More conspirators, including the Pope’s nephew, were hanged from the ramparts of the Palazzo. In the coming months, over 80 men were strung over the walls, many next to rotting bodies, according to author Miles Unger in Magnifico: The Brilliant Life and Violent Times of Lorenzo de’ Medici. Even the Bargello, today a sculptural museum with works from the Medici-sponsored artists Donatello and Michelangelo, had bodies hanging when there wasn’t enough room at the Palazzo.

Florence had resolutely chosen the Medici family. The Pazzi name was dead, stricken from records, and forbidden in conversation. The Pazzi family crest was chiseled off of the walls. Jacopo Pazzi was reburied many times as angry citizens would unearth him and prop his remains by the family door.

Pope Sixtus VI set out to exact revenge on Florence with his army. Yet, Lorenzo managed to secure an unthinkable alliance with the ruthless king of Naples, startling even the kings of Spain and France. Rome stood down.

“The Medici, who came out stronger than before, as always used arts as a tool for propaganda and self-promotion,” says Claudia Vannucci, a native Tuscan and licensed tour guide.

A Medici Walking Tour of Florence

Art, most created by the geniuses that the Medicis cultivated, had sprung up everywhere after these violent scenes. Lorenzo Medici commanded international respect as the balancing figure of Italy and no longer had to play a humble public servant.  His famous “garden and grove” house sheltered and encouraged artists like Botticelli, Da Vinci, and Michelangelo. And he sent them to work in Rome, Milan, and Venice to make a point.

“He spread in Europe the image of Florence as the new Athens, the place where classical culture had come back to life,” says Vannucci. For their support, the Medici family was painted in some of the most famous works in the world.

“This was [Lorenzo’s] legacy. There have been many smart rulers in history. Few helped create some of the most defining works of art in the world,” says Romeo.

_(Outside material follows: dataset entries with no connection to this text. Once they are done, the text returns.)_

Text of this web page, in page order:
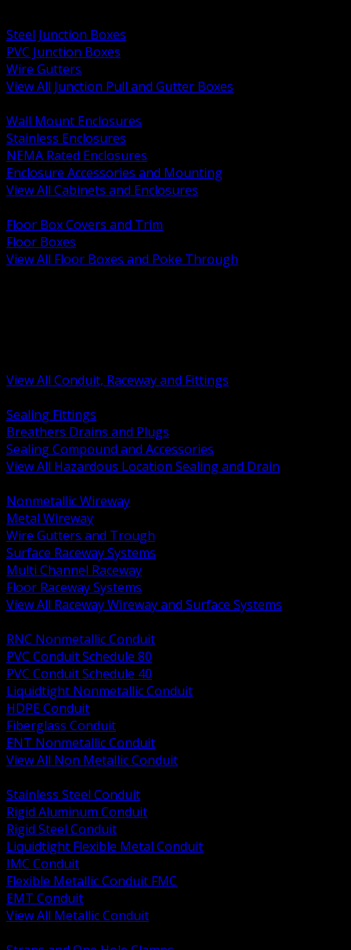
Steel Junction Boxes
PVC Junction Boxes
Wire Gutters
View All Junction Pull and Gutter Boxes
Wall Mount Enclosures
Stainless Enclosures
NEMA Rated Enclosures
Enclosure Accessories and Mounting
View All Cabinets and Enclosures
Floor Box Covers and Trim
Floor Boxes
View All Floor Boxes and Poke Through
View All Conduit, Raceway and Fittings
Sealing Fittings
Breathers Drains and Plugs
Sealing Compound and Accessories
View All Hazardous Location Sealing and Drain
Nonmetallic Wireway
Metal Wireway
Wire Gutters and Trough
Surface Raceway Systems
Multi Channel Raceway
Floor Raceway Systems
View All Raceway Wireway and Surface Systems
RNC Nonmetallic Conduit
PVC Conduit Schedule 80
PVC Conduit Schedule 40
Liquidtight Nonmetallic Conduit
HDPE Conduit
Fiberglass Conduit
ENT Nonmetallic Conduit
View All Non Metallic Conduit
Stainless Steel Conduit
Rigid Aluminum Conduit
Rigid Steel Conduit
Liquidtight Flexible Metal Conduit
IMC Conduit
Flexible Metallic Conduit FMC
EMT Conduit
View All Metallic Conduit
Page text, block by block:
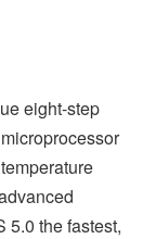
eight-step
5.0 the fastest,
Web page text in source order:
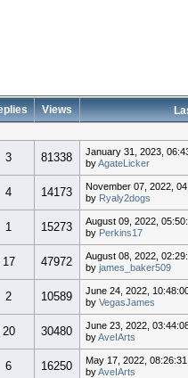
Views
3 81338
January 31, 2023,
byAgateLicker
4 14173
November 07, 2022,
by Ryaly2dogs
1 15273
August 09, 2022,
by Perkins17
17 47972
August 08, 2022,
byjames_baker509
2 10589
June 24, 2022,
byVegasJames
20 30480
June 23, 2022,
byAveIArts
6 16250
May 17, 2022,
byAveIArts
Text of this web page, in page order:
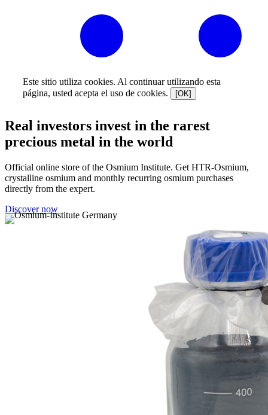
Este sitio utiliza cookies. Al continuar utilizando esta
página, usted acepta el uso de cookies.
[OK]
Real investors invest in the rarest
precious metal in the world
Official online store of the Osmium Institute. Get HTR-Osmium,
crystalline osmium and monthly recurring osmium purchases
directly from the expert.
Discover now

Tours like Vannucci’s reveal where infamous treason executions were painted on the walls of the Bargello palace of justice to shame the families. She’ll walk you down the “green mile” walked by wailing prisoners in their final hours. But even without a guide, if you sharpen your eyes, you will find the defaced Pazzi crests, the only surviving Pazzi mention on a corner, somber rooms in the Palazzo, and the triumphant Medicis in art and name everywhere. The bloody dramas of an era we hold as the height of beauty are still hidden in plain sight.